D(P, q) = sum(||p - q||^2, p in P) / |P|

This distance measure was chosen because it can be easily reformulated. For a pixel p, let p_r, p_g, and p_b be the red, green, and blue components respectively. The above function can be rewritten as follows:

= sum(||p - q||^2, p in P) / |P|
# expand 2-norm definition
= sum(sum((p_c - q_c)^2, c in [r, g, b]), p in P) / |P|
# FOIL
= sum(sum(p_c^2 - 2*p_c*q_c + q_c^2, c in [r, g, b]), p in P) / |P|
# split sums, extract constants
= (sum(sum(p_c^2, c in [r, g, b]), p in P) 
  - 2*sum(sum(p_c*q_c, c in [r, g, b]), p in P) 
  + sum(sum(q_c^2, c in [r, g, b]), p in P)) / |P|
# collapse 2-norm definition in first and third terms
= (sum(||p||^2, p in P) 
  - 2*sum(sum(p_c*q_c, c in [r, g, b]), p in P) 
  + sum(||q||^2, p in P)) / |P|
# evaluate third summation (no dependency on p)
= (sum(||p||^2, p in P) 
  - 2*sum(sum(p_c*q_c, c in [r, g, b]), p in P) 
  + |P|*||q||^2) / |P|
# invert order of second summation (sums are finite)
= (sum(||p||^2, p in P) 
  - 2*sum(sum(p_c*q_c, p in P), c in [r, g, b]) 
  + |P|*||q||^2) / |P|
# pull out q_c term in inner sum of second summation (no dependency on p)
= (sum(||p||^2, p in P) 
  - 2*sum(q_c*sum(p_c, p in P), c in [r, g, b]) 
  + |P|*||q||^2) / |P|
# distribute 1/|P| factor
= (sum(||p||^2, p in P)/|P|)
  - 2*sum(q_c*sum(p_c, p in P)/|P|, c in [r, g, b])
  + ||q||^2
# let Y be a vector-valued function such that Y(P)_c = sum(p_c, p in P)/|P|
= (sum(||p||^2, p in P)/|P|)
  - 2*sum(q_c*Y(P)_c, c in [r, g, b])
  + ||q||^2
# let X(P) = sum(||p||^2, p in P)/|P|
= X(P)
  - 2*sum(q_c*Y(P)_c, c in [r, g, b])
  + ||q||^2
# collapse dot product definition in second term
D(P, q) = X(P) - 2q . Y(P) + ||q||^2

Notably, X(P) and and Y(P) can be computed ahead of time for each sprite. This is the purpose of ingest.py, which converts each png file in the pngs directory into an item in database.csv. The columns of this CSV file are name,X,Y_r,Y_g,Y_b. Additionally, the last term, ||q||^2 has no dependence on P, and can thus be eliminated when trying to find the best P for a given q. Finally, while the factor of 2 on the second term arises naturally from the original distance metric, it can be made into a tuning parameter, which will be called c for now. Thus, the final distance metric is:

D(P, q) = X(P) - cq . Y(P) 

To recap, X(P) is the mean squared distance of all pixels in the image from zero, and Y(P) is the mean of all pixels in the image. Increasing the value of c thus forces the metric to prefer images that are more in line with the strongest components of q. Taking c too low causes the metric to prefer images with more black pixels (minimizing X(P)), while taking c too high causes the metric to prefer images with more white pixels (maximizing Y(P)).

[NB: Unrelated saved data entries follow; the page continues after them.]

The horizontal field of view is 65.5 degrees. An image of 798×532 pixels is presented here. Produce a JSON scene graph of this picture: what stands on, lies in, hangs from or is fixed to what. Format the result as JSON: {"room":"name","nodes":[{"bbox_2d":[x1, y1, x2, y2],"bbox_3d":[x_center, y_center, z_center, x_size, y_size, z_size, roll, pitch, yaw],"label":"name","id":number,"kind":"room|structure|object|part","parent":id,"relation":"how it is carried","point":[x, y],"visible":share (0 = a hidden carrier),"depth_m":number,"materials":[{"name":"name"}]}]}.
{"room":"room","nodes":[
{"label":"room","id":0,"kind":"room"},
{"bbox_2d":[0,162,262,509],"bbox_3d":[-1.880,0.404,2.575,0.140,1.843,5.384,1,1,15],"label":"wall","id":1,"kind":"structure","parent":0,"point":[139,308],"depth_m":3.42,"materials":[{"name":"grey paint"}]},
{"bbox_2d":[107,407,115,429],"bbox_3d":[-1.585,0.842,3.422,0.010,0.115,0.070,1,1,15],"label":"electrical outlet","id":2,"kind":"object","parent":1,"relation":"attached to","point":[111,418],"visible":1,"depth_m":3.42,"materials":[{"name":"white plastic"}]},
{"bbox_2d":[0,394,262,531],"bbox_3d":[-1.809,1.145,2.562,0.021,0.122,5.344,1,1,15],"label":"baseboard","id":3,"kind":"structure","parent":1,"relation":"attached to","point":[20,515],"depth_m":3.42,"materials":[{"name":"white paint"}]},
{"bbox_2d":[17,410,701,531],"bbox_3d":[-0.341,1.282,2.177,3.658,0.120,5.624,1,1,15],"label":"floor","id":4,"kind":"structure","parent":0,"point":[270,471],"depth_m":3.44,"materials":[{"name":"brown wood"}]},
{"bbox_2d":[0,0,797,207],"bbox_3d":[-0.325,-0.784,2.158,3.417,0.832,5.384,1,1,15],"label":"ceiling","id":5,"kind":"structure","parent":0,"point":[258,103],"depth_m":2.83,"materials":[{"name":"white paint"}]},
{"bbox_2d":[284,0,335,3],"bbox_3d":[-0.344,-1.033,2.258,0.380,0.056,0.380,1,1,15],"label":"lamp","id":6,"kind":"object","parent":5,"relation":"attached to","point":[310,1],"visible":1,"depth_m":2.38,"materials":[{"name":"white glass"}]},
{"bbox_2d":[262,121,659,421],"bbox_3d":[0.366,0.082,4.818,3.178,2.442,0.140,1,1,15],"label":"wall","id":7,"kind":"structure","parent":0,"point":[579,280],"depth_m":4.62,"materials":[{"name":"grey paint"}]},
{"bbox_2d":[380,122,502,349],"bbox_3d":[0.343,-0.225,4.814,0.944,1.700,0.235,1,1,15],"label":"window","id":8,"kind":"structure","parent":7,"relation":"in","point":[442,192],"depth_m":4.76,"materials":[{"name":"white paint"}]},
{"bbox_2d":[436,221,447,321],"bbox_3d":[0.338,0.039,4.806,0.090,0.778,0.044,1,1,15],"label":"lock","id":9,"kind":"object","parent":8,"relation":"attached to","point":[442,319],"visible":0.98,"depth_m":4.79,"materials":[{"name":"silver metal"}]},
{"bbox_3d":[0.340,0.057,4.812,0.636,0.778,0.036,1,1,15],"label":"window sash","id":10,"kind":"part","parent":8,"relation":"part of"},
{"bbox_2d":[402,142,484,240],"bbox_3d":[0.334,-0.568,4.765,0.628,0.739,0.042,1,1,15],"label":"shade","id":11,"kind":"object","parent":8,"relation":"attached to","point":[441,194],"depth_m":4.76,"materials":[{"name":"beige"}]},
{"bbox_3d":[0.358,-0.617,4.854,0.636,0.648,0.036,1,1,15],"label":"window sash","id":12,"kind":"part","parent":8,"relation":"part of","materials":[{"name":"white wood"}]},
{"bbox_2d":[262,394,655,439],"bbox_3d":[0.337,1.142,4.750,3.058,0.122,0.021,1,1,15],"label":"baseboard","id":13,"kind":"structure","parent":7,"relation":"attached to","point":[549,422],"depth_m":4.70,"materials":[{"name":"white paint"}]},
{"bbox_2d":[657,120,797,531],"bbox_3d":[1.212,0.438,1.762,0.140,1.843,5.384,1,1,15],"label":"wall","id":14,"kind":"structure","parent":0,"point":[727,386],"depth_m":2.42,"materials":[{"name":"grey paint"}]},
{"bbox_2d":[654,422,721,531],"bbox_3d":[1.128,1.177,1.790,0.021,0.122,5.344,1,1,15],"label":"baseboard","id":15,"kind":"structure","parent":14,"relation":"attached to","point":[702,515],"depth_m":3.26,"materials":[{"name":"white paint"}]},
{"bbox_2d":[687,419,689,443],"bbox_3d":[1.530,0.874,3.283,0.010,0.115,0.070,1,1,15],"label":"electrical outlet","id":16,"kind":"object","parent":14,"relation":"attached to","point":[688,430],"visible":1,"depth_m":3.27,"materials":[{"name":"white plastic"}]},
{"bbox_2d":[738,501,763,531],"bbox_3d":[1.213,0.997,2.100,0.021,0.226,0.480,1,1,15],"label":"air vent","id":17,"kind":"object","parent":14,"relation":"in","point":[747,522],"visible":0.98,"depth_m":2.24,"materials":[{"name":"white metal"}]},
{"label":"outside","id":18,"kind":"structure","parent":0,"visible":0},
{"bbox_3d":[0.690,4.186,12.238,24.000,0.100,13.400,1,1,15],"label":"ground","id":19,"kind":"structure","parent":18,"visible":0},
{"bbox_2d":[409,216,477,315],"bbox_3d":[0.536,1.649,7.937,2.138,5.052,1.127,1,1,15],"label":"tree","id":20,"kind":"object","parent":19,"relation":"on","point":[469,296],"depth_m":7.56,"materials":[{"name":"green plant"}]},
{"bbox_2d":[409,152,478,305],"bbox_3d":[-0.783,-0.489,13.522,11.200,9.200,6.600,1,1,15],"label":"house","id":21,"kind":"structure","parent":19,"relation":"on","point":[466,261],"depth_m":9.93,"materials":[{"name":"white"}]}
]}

Intuitively, X(P) is a measure of how bright the image is over all, and Y(P) is the mean color of the image. q . Y(P) is then a measure of how much the image's mean color aligns with the target color.

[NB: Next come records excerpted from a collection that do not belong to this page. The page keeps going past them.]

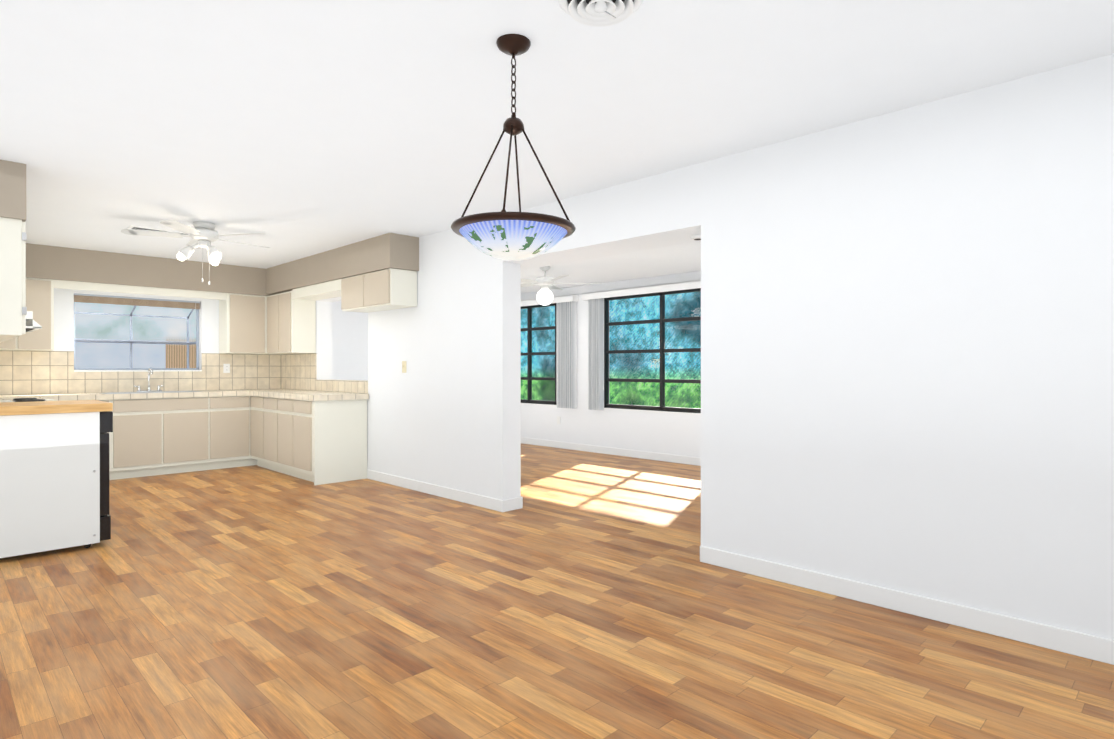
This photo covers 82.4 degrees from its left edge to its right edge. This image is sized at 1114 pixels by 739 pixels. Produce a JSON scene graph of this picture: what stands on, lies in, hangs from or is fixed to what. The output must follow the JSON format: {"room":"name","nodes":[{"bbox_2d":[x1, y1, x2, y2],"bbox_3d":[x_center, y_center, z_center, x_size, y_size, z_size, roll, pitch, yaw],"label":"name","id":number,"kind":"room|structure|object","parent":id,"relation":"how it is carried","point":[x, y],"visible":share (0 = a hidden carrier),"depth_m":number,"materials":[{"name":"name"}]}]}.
{"room":"kitchen","nodes":[
{"label":"kitchen","id":0,"kind":"room"},
{"bbox_2d":[0,397,43,399],"bbox_3d":[-5.242,0.290,5.941,0.635,0.040,0.595,0,0,-45],"label":"countertop","id":1,"kind":"structure","parent":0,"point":[1,398],"depth_m":6.13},
{"bbox_2d":[20,288,218,390],"bbox_3d":[-5.087,-0.054,7.534,3.520,2.500,0.200,0,0,-45],"label":"wall","id":2,"kind":"structure","parent":0,"point":[64,322],"depth_m":7.38,"materials":[{"name":"white paint"}]},
{"bbox_2d":[0,341,19,349],"bbox_3d":[-5.713,-0.577,6.541,0.227,0.750,0.309,0,0,-45],"label":"upper cabinet","id":3,"kind":"object","parent":2,"relation":"attached to","point":[15,345],"depth_m":6.49,"materials":[{"name":"beige wood"}]},
{"bbox_2d":[20,278,55,350],"bbox_3d":[-5.526,-0.577,6.727,0.300,0.750,0.309,0,0,-45],"label":"upper cabinet","id":4,"kind":"object","parent":2,"relation":"attached to","point":[40,291],"depth_m":6.65,"materials":[{"name":"beige wood"}]},
{"bbox_2d":[74,302,201,371],"bbox_3d":[-5.117,-0.415,7.742,1.290,0.878,0.562,0,0,-45],"label":"garden window","id":5,"kind":"structure","parent":2,"relation":"in","point":[131,342],"depth_m":7.85,"materials":[{"name":"metal"}]},
{"bbox_2d":[74,293,199,328],"bbox_3d":[-4.963,-0.679,7.586,1.270,0.350,0.060,0,0,-45],"label":"mini blind","id":6,"kind":"object","parent":5,"relation":"attached to","point":[115,300],"visible":0.96,"depth_m":7.54,"materials":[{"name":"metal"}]},
{"bbox_2d":[0,350,367,394],"bbox_3d":[-3.818,0.024,6.539,3.520,0.490,3.000,0,0,-45],"label":"tile backsplash","id":7,"kind":"structure","parent":2,"relation":"attached to","point":[34,372],"depth_m":7.62,"materials":[{"name":"beige tile"}]},
{"bbox_2d":[223,364,229,372],"bbox_3d":[-4.255,-0.015,8.201,0.075,0.118,0.008,0,0,-45],"label":"outlet","id":8,"kind":"object","parent":7,"relation":"attached to","point":[226,368],"visible":1,"depth_m":8.20,"materials":[{"name":"white plastic"}]},
{"bbox_2d":[216,293,263,353],"bbox_3d":[-4.039,-0.580,8.201,0.487,0.750,0.309,0,0,-45],"label":"upper cabinet","id":9,"kind":"object","parent":2,"relation":"attached to","point":[241,316],"depth_m":8.06,"materials":[{"name":"beige wood"}]},
{"bbox_2d":[332,301,367,380],"bbox_3d":[-3.411,-0.021,10.886,3.180,2.420,0.200,0,0,-45],"label":"wall","id":10,"kind":"structure","parent":0,"point":[349,345],"depth_m":10.68,"materials":[{"name":"white paint"}]},
{"bbox_2d":[0,443,1113,738],"bbox_3d":[-1.183,1.228,4.226,9.800,0.050,12.800,0,0,-45],"label":"floor","id":11,"kind":"structure","parent":0,"point":[584,595],"depth_m":2.90,"materials":[{"name":"laminate"}]},
{"bbox_2d":[0,398,57,401],"bbox_3d":[-4.710,0.641,5.487,0.730,1.120,0.754,0,0,-45],"label":"range","id":12,"kind":"object","parent":11,"relation":"on","point":[24,399],"visible":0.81,"depth_m":5.49,"materials":[{"name":"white metal"}]},
{"bbox_2d":[0,400,112,557],"bbox_3d":[-3.509,0.716,4.298,0.760,0.975,0.640,0,0,-45],"label":"dishwasher","id":13,"kind":"object","parent":11,"relation":"on","point":[54,475],"visible":1,"depth_m":4.13,"materials":[{"name":"white metal"}]},
{"bbox_2d":[44,397,111,479],"bbox_3d":[-5.207,0.753,6.834,0.600,0.890,0.608,0,0,-45],"label":"base cabinet","id":14,"kind":"object","parent":11,"relation":"on","point":[106,399],"depth_m":6.78,"materials":[{"name":"wood"}]},
{"bbox_2d":[112,393,211,479],"bbox_3d":[-4.653,0.752,7.383,0.960,0.890,0.608,0,0,-45],"label":"base cabinet","id":15,"kind":"object","parent":11,"relation":"on","point":[152,436],"depth_m":7.17,"materials":[{"name":"wood"}]},
{"bbox_2d":[0,390,247,396],"bbox_3d":[-4.722,0.287,7.309,3.300,0.040,0.615,0,0,-45],"label":"countertop","id":16,"kind":"structure","parent":15,"relation":"on","point":[174,393],"depth_m":6.99,"materials":[{"name":"beige tile"}]},
{"bbox_2d":[133,367,163,391],"bbox_3d":[-4.777,0.117,7.478,0.313,0.286,0.182,0,0,-45],"label":"faucet","id":17,"kind":"object","parent":16,"relation":"on","point":[148,388],"visible":1,"depth_m":7.51,"materials":[{"name":"silver metal"}]},
{"bbox_2d":[212,393,247,469],"bbox_3d":[-4.153,0.751,7.879,0.450,0.890,0.608,0,0,-45],"label":"base cabinet","id":18,"kind":"object","parent":11,"relation":"on","point":[229,410],"depth_m":7.67,"materials":[{"name":"wood"}]},
{"bbox_2d":[248,393,259,465],"bbox_3d":[-3.414,0.751,7.903,0.608,0.890,0.435,0,0,-45],"label":"base cabinet","id":19,"kind":"object","parent":11,"relation":"on","point":[253,398],"depth_m":7.76,"materials":[{"name":"wood"}]},
{"bbox_2d":[260,393,275,470],"bbox_3d":[-3.109,0.751,7.596,0.608,0.890,0.430,0,0,-45],"label":"base cabinet","id":20,"kind":"object","parent":11,"relation":"on","point":[267,402],"depth_m":7.44,"materials":[{"name":"wood"}]},
{"bbox_2d":[276,397,291,475],"bbox_3d":[-2.807,0.752,7.290,0.608,0.890,0.430,0,0,-45],"label":"base cabinet","id":21,"kind":"object","parent":11,"relation":"on","point":[283,404],"depth_m":7.11,"materials":[{"name":"wood"}]},
{"bbox_2d":[292,397,367,484],"bbox_3d":[-2.477,0.753,6.959,0.608,0.890,0.505,0,0,-45],"label":"base cabinet","id":22,"kind":"object","parent":11,"relation":"on","point":[318,437],"depth_m":6.77,"materials":[{"name":"wood"}]},
{"bbox_2d":[248,389,367,400],"bbox_3d":[-2.918,0.287,7.397,0.615,0.040,1.800,0,0,-45],"label":"countertop","id":23,"kind":"structure","parent":22,"relation":"on","point":[316,395],"depth_m":7.09,"materials":[{"name":"beige tile"}]},
{"bbox_2d":[0,0,1113,268],"bbox_3d":[-1.960,-1.343,2.604,6.420,0.100,11.600,0,0,-45],"label":"ceiling","id":24,"kind":"structure","parent":0,"point":[286,130],"depth_m":3.00,"materials":[{"name":"white paint"}]},
{"bbox_2d":[121,220,269,284],"bbox_3d":[-3.149,-1.027,5.703,1.197,0.545,1.180,0,0,-45],"label":"kitchen ceiling fan","id":25,"kind":"object","parent":24,"relation":"hanging from","point":[203,234],"visible":1,"depth_m":5.57,"materials":[{"name":"white metal"}]},
{"bbox_2d":[126,225,189,234],"bbox_3d":[-3.728,-1.296,5.977,0.500,0.010,0.180,0,0,-45],"label":"blade","id":26,"kind":"object","parent":25,"relation":"attached to","point":[139,228],"visible":0.46,"depth_m":5.87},
{"bbox_2d":[0,160,418,295],"bbox_3d":[-3.671,-1.126,6.246,3.320,0.350,3.620,0,0,-45],"label":"soffit","id":27,"kind":"object","parent":24,"relation":"attached to","point":[388,251],"depth_m":6.97,"materials":[{"name":"beige paint"}]},
{"bbox_2d":[451,34,575,259],"bbox_3d":[-0.172,-0.865,2.520,0.492,0.857,0.492,0,0,-45],"label":"pendant light","id":28,"kind":"object","parent":24,"relation":"hanging from","point":[505,235],"visible":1,"depth_m":2.42,"materials":[{"name":"glass"}]},
{"bbox_2d":[558,0,642,26],"bbox_3d":[0.152,-1.249,2.207,0.300,0.086,0.300,0,0,-45],"label":"ceiling vent","id":29,"kind":"object","parent":24,"relation":"in","point":[598,13],"visible":1,"depth_m":2.23,"materials":[{"name":"white metal"}]},
{"bbox_2d":[521,271,700,457],"bbox_3d":[1.609,-0.015,8.189,0.150,2.420,11.100,0,0,-45],"label":"wall","id":30,"kind":"structure","parent":0,"point":[666,433],"depth_m":9.01,"materials":[{"name":"white paint"}]},
{"bbox_2d":[521,303,556,406],"bbox_3d":[-0.679,-0.237,10.440,0.079,1.605,2.040,0,0,-45],"label":"sunroom window","id":31,"kind":"structure","parent":30,"relation":"in","point":[529,329],"depth_m":10.11,"materials":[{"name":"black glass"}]},
{"bbox_2d":[521,294,578,306],"bbox_3d":[-0.655,-1.049,10.272,0.122,0.100,2.650,0,0,-45],"label":"valance","id":32,"kind":"object","parent":30,"relation":"attached to","point":[557,299],"visible":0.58,"depth_m":9.52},
{"bbox_2d":[557,301,576,407],"bbox_3d":[0.155,-0.248,9.477,0.086,1.640,0.349,0,0,-45],"label":"vertical blind","id":33,"kind":"object","parent":30,"relation":"attached to","point":[566,354],"visible":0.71,"depth_m":9.43,"materials":[{"name":"fabric"}]},
{"bbox_2d":[588,298,603,409],"bbox_3d":[0.566,-0.247,9.063,0.086,1.640,0.242,0,0,-45],"label":"vertical blind","id":34,"kind":"object","parent":30,"relation":"attached to","point":[595,354],"visible":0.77,"depth_m":9.03,"materials":[{"name":"fabric"}]},
{"bbox_2d":[521,437,700,465],"bbox_3d":[1.551,1.145,8.134,0.014,0.100,10.700,0,0,-45],"label":"baseboard","id":35,"kind":"structure","parent":30,"relation":"attached to","point":[689,460],"depth_m":8.84,"materials":[{"name":"white wood"}]},
{"bbox_2d":[582,280,700,300],"bbox_3d":[1.271,-1.045,8.330,0.122,0.100,2.480,0,0,-45],"label":"valance","id":36,"kind":"object","parent":30,"relation":"attached to","point":[694,284],"visible":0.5,"depth_m":8.38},
{"bbox_2d":[604,288,700,414],"bbox_3d":[1.377,-0.233,8.367,0.079,1.605,2.060,0,0,-45],"label":"sunroom window","id":37,"kind":"structure","parent":30,"relation":"in","point":[662,380],"depth_m":8.44,"materials":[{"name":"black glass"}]},
{"bbox_2d":[521,241,700,292],"bbox_3d":[0.498,-1.273,7.084,3.380,0.100,11.100,0,0,-45],"label":"ceiling","id":38,"kind":"structure","parent":0,"point":[675,259],"depth_m":7.64,"materials":[{"name":"white paint"}]},
{"bbox_2d":[521,266,601,304],"bbox_3d":[-0.186,-0.929,7.561,1.273,0.590,1.292,0,0,-45],"label":"ceiling fan","id":39,"kind":"object","parent":38,"relation":"hanging from","point":[545,294],"visible":0.94,"depth_m":7.51,"materials":[{"name":"white metal"}]},
{"bbox_2d":[521,233,700,269],"bbox_3d":[-0.589,-1.075,6.007,0.320,0.290,10.700,0,0,-45],"label":"beam","id":40,"kind":"structure","parent":38,"relation":"attached to","point":[626,249],"depth_m":5.01,"materials":[{"name":"white paint"}]},
{"bbox_2d":[691,235,700,239],"bbox_3d":[0.982,-0.915,4.424,0.100,0.024,0.100,0,0,-45],"label":"detector","id":41,"kind":"object","parent":38,"relation":"attached to","point":[695,237],"visible":0.67,"depth_m":4.40,"materials":[{"name":"white plastic"}]},
{"bbox_2d":[292,53,1113,639],"bbox_3d":[-0.175,-0.049,5.223,0.200,2.500,12.800,0,0,-45],"label":"wall","id":42,"kind":"structure","parent":0,"point":[906,349],"depth_m":3.23,"materials":[{"name":"white paint"}]},
{"bbox_2d":[340,275,383,312],"bbox_3d":[-2.017,-0.796,6.704,0.308,0.348,0.500,0,0,-45],"label":"upper cabinet","id":43,"kind":"object","parent":42,"relation":"attached to","point":[349,286],"depth_m":6.63,"materials":[{"name":"beige wood"}]},
{"bbox_2d":[360,268,416,310],"bbox_3d":[-1.665,-0.795,6.349,0.308,0.348,0.500,0,0,-45],"label":"upper cabinet","id":44,"kind":"object","parent":42,"relation":"attached to","point":[391,288],"depth_m":6.21,"materials":[{"name":"white wood"}]},
{"bbox_2d":[402,361,405,372],"bbox_3d":[-1.555,-0.026,6.459,0.018,0.118,0.075,0,0,-45],"label":"light switch","id":45,"kind":"object","parent":42,"relation":"attached to","point":[403,366],"visible":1,"depth_m":6.45,"materials":[{"name":"beige plastic"}]},
{"bbox_2d":[367,469,1113,664],"bbox_3d":[1.093,1.154,3.947,0.228,0.100,8.800,0,0,-45],"label":"baseboard","id":46,"kind":"structure","parent":42,"relation":"attached to","point":[1092,647],"depth_m":3.21,"materials":[{"name":"white wood"}]},
{"bbox_3d":[-4.920,-0.048,5.009,0.200,2.500,3.620,0,0,-45],"label":"wall","id":47,"kind":"structure","parent":0,"visible":0},
{"bbox_2d":[0,217,27,340],"bbox_3d":[-3.663,-0.581,4.115,0.309,0.730,0.540,0,0,-45],"label":"upper cabinet","id":48,"kind":"object","parent":47,"relation":"attached to","point":[13,235],"depth_m":3.99,"materials":[{"name":"white wood"}]},
{"bbox_2d":[264,294,295,353],"bbox_3d":[-3.513,-0.580,8.214,0.309,0.750,0.370,0,0,-45],"label":"upper cabinet","id":49,"kind":"object","parent":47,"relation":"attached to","point":[269,301],"depth_m":8.15,"materials":[{"name":"beige wood"}]},
{"bbox_2d":[276,289,315,352],"bbox_3d":[-3.245,-0.579,7.944,0.309,0.750,0.390,0,0,-45],"label":"upper cabinet","id":50,"kind":"object","parent":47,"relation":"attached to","point":[283,323],"depth_m":7.81,"materials":[{"name":"white wood"}]},
{"bbox_3d":[-4.416,-0.583,4.874,0.309,0.730,0.520,0,0,-45],"label":"upper cabinet","id":51,"kind":"object","parent":47,"relation":"attached to","visible":0},
{"bbox_2d":[26,311,41,331],"bbox_3d":[-4.781,-0.412,5.414,0.550,0.146,0.752,0,0,-45],"label":"range hood","id":52,"kind":"object","parent":51,"relation":"attached to","point":[32,325],"visible":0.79,"depth_m":5.32,"materials":[{"name":"white metal"}]},
{"label":"outside","id":53,"kind":"structure","parent":0,"visible":0},
{"bbox_2d":[75,302,195,367],"bbox_3d":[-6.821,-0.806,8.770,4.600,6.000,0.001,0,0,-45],"label":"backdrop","id":54,"kind":"structure","parent":53,"point":[102,355],"depth_m":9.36,"materials":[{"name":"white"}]},
{"bbox_2d":[521,291,700,408],"bbox_3d":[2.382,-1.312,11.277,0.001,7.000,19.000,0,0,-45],"label":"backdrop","id":55,"kind":"structure","parent":53,"point":[622,336],"depth_m":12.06,"materials":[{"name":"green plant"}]}
]}

In addition to tweaking c, nearness implementations allow normalizing q and Y(P) in order to focus more on "angle" between the target color and the mean color of the image. Then, either c can be raised to offset the reduced value of q . Y(P), or the X(P) term can simply be omitted

CIELUV Color Space

The above distance metric can also be made to work with the CIELUV color space, a (more) perceptually uniform color space than standard RGB. Because the L, u, and v components of the LUV pixels can be compared with the same Euclidean distance, all that is needed is to calculate new X(P) and Y(P) values from the converted RGB pixels, and then to also convert q to this space before calculation. The ingest.py script generates database-luv.csv, which has these modified X and Y values, and the nearness implementations allow the use of these values instead of the RGB-based database.